Time spent on social networking sites has been linked to depressive symptoms in some studies. One recent study found that social media is adouble-edged sword: People with mental health conditions reported that social media sites offered them feelings of belonging to a community, but they also said that Facebook and other sites could exacerbate their anxiety and paranoia.
The best bet, researchers say, is to take advantage of the connectivity conferred by social media but to avoid making Facebook or Twitter your entire social life.
Aim for meaning, not pleasure.
Imagine a life of lounging by a pool, cocktail in hand. Paradise? Not so much. A 2007 study found that people are happier when they take part in meaningful activities than when they focus on hedonism.
University of Louisville researchers asked undergrads to complete surveys each day for three weeks about their daily activities. They also answered questions about their happiness levels and general life satisfaction.

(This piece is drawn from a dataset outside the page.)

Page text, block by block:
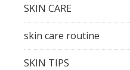
SKIN CARE
skin care routine
SKIN TIPS

The study found that the more people participated in personally meaningful activities such as helping other people or pursuing big life goals, the happier and more satisfied they felt. Seeking pleasure didn’t boost happiness.
Worry (some), but don’t vent.
Everyone has had the experience of worrying about something that couldn’t be changed. But if constant worrying becomes a pervasive problem, science suggests you should just put it on the calendar.
Scheduling your “worry time” to a single, 30-minute block each day can reduce worries over time, according to a 2011 study in the Journal of Psychotherapy and Psychosomatics. Participants in the study were taught to catch themselves worrying throughout the day and then postpone the worries to a prearranged block of time.
Even just realizing that they were worrying helped people calm down, the researchers found, but stopping the worrying and saving it for later was the most effective technique of all.
Venting about stresses, however, appears to make people feel worse about life, not better. So set aside that worry time — but do it silently.